Segment Start: SOURCE DATA

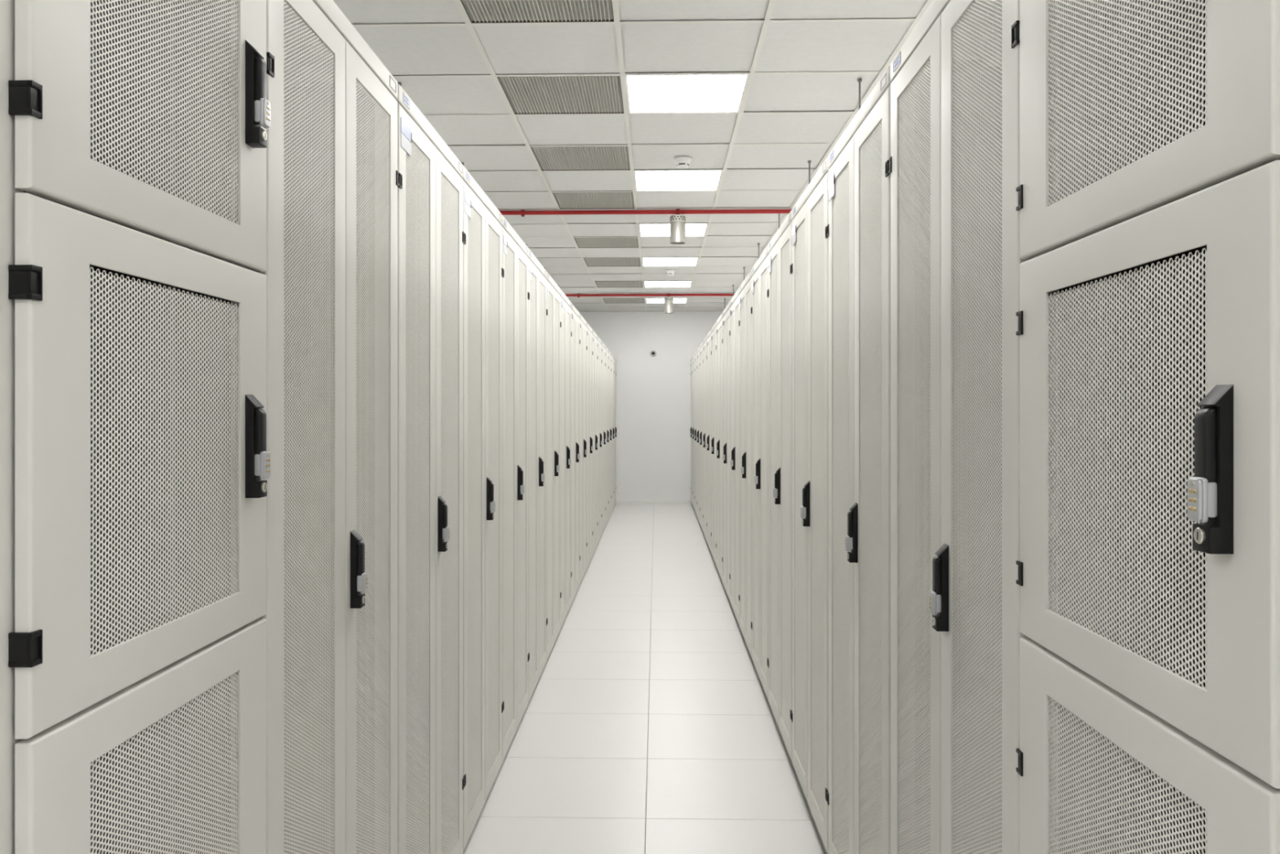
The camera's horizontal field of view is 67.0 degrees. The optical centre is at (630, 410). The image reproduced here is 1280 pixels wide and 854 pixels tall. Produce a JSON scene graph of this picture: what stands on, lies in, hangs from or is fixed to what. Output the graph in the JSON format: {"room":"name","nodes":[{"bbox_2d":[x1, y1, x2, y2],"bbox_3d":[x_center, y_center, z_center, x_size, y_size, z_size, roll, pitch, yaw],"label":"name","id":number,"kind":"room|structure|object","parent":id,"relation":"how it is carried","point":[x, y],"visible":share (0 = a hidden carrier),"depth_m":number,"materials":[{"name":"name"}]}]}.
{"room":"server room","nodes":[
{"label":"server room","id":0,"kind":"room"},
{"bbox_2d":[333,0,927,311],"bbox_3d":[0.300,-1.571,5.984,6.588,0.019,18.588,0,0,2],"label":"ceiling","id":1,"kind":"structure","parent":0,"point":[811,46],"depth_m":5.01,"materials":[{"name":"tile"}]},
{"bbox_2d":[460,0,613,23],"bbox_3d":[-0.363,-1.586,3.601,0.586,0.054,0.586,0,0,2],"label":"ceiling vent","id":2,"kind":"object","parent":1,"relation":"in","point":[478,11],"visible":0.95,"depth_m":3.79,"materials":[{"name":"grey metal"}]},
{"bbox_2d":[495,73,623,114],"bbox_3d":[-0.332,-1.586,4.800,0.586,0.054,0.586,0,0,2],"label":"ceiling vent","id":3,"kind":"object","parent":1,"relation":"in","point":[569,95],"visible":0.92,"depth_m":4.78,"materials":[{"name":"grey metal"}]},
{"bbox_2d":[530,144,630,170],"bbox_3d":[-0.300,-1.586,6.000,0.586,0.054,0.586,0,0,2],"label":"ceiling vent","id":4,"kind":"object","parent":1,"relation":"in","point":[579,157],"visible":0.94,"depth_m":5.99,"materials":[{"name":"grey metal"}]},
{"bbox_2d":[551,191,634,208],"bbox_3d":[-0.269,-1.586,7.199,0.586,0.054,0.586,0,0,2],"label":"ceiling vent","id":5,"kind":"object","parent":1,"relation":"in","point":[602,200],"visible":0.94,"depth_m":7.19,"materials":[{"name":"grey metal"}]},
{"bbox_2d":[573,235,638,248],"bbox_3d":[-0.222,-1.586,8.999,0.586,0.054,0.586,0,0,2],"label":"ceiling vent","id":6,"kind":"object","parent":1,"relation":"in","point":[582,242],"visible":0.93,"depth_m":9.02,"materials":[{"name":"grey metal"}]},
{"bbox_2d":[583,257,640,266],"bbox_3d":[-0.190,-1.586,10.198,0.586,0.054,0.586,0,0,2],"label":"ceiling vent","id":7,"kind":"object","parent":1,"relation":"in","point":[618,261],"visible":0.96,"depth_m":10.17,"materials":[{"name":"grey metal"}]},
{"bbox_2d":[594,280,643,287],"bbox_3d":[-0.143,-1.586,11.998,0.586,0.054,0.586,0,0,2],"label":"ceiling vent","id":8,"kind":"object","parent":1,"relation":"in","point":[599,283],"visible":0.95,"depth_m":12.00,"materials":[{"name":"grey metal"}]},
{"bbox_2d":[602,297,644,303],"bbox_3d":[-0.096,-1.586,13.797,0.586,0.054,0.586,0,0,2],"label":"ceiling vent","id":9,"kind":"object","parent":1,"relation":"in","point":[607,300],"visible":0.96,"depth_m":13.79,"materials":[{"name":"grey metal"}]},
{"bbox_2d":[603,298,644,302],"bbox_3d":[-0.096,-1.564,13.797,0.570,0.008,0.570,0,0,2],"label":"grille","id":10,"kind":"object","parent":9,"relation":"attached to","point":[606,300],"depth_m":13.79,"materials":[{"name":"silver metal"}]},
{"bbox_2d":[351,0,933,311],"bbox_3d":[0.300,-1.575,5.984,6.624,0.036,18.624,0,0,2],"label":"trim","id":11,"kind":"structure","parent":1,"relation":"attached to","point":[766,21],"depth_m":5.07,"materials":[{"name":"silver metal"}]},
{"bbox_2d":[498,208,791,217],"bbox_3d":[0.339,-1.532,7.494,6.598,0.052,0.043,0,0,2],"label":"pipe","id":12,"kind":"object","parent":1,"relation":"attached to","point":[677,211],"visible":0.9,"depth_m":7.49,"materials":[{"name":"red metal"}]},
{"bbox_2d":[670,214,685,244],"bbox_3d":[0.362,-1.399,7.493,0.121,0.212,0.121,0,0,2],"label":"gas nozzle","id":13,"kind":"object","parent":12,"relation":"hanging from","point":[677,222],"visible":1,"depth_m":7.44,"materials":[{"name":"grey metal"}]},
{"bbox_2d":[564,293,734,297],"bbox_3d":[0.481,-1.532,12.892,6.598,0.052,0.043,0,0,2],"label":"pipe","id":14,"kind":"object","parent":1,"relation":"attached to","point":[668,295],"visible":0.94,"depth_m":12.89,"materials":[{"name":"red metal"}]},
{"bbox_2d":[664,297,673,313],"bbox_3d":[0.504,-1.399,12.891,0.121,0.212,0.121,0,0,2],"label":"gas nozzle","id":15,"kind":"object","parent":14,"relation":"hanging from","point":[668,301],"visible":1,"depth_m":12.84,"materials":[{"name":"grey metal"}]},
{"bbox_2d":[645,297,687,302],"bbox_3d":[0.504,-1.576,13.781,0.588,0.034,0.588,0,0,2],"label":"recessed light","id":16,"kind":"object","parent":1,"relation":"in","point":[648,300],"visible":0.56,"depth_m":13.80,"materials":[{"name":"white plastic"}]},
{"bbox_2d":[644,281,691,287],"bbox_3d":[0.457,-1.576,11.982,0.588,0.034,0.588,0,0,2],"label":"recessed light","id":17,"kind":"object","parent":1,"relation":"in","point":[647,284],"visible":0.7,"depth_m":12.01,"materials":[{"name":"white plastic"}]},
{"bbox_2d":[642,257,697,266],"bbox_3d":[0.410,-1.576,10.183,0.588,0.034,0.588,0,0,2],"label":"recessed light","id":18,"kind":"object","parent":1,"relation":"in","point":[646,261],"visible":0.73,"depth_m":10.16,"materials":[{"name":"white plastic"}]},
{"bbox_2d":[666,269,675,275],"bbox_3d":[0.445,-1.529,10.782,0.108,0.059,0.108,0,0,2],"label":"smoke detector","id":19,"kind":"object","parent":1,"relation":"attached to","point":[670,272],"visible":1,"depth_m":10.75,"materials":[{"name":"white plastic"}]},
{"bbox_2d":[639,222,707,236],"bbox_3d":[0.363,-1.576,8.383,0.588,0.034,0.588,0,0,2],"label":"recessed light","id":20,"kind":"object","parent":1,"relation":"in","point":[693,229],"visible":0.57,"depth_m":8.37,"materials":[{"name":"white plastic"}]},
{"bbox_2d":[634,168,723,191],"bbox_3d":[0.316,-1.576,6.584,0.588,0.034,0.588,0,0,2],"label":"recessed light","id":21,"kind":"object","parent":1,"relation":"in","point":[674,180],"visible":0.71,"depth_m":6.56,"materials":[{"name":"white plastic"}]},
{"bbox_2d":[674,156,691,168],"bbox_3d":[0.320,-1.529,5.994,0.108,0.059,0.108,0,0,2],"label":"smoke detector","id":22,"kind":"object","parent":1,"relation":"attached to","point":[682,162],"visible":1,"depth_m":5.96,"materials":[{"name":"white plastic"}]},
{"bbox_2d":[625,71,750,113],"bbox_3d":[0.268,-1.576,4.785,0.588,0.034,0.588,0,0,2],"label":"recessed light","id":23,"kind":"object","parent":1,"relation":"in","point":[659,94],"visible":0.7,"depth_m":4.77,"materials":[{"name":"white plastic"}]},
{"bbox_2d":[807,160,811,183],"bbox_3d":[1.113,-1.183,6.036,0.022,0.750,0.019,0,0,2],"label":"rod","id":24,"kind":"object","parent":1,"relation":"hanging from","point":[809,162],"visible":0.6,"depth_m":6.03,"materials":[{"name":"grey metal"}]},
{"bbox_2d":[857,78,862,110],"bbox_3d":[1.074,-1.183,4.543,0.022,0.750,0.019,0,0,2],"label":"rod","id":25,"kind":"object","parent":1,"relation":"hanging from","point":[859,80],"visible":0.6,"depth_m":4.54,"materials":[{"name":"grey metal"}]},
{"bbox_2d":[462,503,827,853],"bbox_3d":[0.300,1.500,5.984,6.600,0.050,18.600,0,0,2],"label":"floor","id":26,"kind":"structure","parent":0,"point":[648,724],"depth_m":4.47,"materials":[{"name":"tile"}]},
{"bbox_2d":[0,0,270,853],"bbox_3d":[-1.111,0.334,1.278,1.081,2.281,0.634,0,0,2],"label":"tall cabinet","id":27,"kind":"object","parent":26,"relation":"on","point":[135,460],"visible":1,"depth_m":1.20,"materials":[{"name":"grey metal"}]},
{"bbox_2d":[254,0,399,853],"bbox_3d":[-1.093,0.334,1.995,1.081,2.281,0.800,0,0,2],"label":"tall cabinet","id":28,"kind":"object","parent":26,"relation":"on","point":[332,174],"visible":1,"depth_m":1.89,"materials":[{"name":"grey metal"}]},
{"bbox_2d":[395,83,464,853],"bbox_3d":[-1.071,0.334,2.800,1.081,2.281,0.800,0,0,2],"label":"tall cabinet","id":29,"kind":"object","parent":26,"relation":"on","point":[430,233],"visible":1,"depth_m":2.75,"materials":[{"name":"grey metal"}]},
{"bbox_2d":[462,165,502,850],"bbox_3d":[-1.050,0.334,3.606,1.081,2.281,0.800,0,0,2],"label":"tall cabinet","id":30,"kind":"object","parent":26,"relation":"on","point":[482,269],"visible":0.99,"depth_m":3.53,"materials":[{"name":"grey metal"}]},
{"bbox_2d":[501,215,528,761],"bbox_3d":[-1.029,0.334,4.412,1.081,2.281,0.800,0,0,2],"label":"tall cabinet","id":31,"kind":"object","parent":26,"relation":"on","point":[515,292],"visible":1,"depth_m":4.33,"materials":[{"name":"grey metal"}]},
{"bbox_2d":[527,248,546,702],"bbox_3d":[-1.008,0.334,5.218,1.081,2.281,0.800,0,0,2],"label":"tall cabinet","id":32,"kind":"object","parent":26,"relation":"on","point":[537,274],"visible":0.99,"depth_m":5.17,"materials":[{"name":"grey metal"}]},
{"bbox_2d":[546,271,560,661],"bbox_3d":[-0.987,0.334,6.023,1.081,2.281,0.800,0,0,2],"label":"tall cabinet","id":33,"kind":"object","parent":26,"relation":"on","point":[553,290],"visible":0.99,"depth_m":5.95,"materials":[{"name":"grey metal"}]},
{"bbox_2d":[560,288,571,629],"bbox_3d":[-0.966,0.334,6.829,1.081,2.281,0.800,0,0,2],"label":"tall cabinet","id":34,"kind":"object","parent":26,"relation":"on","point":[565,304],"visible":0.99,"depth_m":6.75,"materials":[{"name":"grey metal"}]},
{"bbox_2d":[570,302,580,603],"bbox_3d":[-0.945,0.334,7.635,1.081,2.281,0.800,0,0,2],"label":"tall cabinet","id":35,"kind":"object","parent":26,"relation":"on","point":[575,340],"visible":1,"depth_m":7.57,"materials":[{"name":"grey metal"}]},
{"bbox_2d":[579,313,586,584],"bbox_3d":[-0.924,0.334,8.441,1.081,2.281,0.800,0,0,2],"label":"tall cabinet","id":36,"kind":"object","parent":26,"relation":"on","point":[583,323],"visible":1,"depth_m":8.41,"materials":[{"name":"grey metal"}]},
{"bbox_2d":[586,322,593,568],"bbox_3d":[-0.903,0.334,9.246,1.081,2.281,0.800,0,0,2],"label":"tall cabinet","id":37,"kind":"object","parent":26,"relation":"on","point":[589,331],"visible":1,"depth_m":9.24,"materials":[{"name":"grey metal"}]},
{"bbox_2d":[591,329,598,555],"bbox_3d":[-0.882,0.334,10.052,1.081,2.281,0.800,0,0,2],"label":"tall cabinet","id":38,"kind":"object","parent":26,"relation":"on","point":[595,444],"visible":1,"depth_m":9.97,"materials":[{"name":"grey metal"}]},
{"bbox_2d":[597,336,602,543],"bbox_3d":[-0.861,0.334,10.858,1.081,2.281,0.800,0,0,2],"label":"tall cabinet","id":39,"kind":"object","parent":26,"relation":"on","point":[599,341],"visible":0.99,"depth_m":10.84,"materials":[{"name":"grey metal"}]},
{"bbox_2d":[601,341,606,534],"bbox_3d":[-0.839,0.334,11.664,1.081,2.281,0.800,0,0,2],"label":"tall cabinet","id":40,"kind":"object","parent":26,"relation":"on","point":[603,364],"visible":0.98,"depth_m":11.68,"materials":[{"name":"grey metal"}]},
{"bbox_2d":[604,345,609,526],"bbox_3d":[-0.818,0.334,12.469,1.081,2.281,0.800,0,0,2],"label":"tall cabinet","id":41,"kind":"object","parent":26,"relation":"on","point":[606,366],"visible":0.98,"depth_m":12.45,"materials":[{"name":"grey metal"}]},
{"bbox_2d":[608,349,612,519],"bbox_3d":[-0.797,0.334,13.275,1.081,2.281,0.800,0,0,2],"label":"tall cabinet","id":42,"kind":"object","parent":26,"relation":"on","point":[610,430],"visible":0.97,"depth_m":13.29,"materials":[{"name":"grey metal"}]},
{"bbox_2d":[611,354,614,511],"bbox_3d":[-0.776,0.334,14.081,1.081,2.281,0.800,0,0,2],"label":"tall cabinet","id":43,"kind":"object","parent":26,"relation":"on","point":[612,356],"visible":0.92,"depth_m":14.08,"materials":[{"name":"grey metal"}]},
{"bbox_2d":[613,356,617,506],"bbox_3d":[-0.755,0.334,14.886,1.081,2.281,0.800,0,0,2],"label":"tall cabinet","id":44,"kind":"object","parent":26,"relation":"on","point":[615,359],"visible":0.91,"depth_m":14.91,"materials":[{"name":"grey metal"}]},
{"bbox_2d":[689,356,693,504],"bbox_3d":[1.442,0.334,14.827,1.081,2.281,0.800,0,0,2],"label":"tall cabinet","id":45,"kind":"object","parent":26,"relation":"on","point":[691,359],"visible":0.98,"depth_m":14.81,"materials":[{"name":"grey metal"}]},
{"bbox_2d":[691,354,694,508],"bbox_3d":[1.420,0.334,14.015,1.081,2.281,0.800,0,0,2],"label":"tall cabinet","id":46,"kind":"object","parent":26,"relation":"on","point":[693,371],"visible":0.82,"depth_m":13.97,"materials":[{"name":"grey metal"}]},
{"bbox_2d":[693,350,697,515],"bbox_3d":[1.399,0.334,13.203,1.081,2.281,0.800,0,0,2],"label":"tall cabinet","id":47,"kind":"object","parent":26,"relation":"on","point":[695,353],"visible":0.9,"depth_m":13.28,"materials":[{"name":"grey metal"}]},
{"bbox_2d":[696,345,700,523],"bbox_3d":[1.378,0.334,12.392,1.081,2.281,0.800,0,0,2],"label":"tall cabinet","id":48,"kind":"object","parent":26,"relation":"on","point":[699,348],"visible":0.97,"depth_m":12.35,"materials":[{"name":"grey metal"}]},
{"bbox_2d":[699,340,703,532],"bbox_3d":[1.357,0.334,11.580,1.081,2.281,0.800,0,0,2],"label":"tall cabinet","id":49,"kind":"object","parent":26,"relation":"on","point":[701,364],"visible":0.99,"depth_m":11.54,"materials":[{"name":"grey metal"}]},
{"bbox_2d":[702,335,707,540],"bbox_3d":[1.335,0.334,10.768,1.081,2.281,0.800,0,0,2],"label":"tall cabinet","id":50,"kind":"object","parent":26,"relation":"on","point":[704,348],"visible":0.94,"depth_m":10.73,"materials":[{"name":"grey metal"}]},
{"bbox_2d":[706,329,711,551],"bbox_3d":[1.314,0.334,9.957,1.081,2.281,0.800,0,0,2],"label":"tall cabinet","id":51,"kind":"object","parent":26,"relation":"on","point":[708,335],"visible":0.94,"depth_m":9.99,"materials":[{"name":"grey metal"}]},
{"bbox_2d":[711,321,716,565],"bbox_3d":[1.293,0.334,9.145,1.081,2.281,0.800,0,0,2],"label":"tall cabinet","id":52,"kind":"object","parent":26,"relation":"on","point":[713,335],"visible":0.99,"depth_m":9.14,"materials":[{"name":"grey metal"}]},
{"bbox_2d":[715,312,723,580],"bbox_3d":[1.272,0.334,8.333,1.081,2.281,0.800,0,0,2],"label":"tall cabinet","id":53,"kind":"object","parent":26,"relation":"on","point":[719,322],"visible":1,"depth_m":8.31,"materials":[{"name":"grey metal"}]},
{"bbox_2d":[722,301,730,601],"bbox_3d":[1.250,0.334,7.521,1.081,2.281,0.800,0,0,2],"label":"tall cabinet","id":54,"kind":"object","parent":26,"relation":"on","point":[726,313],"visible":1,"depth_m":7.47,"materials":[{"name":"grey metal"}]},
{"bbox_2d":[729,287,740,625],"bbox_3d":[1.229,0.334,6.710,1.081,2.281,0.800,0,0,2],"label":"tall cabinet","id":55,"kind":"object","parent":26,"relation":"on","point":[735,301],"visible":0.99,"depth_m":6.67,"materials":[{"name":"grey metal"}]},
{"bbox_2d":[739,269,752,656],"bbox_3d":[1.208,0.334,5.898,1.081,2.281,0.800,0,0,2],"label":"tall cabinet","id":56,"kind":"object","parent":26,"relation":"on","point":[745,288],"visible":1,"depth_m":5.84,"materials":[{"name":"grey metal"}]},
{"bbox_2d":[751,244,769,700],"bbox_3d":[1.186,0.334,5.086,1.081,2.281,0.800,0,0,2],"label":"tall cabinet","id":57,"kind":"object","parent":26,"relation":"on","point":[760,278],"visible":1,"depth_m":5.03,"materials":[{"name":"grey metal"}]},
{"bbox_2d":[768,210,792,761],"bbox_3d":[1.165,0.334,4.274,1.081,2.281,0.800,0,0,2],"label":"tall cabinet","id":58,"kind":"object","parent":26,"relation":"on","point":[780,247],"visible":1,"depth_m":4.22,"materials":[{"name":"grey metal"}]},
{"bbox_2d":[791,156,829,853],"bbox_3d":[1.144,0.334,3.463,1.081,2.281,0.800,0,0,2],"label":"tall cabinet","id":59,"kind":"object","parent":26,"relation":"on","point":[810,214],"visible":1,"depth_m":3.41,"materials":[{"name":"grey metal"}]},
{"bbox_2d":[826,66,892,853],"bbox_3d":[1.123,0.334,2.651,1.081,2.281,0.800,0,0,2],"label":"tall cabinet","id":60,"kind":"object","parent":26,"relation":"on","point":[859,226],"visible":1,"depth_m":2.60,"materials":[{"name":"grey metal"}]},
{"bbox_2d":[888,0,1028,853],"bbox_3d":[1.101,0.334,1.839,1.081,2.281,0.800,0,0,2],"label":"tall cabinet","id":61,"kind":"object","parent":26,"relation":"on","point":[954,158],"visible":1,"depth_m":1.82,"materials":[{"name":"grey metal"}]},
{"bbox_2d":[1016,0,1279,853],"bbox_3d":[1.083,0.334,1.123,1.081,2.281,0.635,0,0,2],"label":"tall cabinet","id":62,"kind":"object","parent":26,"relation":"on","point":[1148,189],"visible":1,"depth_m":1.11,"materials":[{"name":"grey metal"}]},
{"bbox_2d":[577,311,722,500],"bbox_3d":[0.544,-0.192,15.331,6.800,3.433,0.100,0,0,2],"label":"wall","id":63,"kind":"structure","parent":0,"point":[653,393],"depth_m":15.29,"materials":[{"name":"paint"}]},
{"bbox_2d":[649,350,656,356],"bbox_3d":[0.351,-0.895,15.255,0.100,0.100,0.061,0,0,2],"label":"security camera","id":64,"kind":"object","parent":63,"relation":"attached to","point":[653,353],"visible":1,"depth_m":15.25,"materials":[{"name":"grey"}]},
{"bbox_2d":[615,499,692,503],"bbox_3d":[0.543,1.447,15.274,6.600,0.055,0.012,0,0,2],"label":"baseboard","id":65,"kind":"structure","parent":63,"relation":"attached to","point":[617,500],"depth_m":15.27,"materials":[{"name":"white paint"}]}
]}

Segment End: SOURCE DATA

### EXERCISE REQUIREMENTS
Give the number of lines in the data that contain "detector", with no other words.

### EXERCISE OUTPUT
2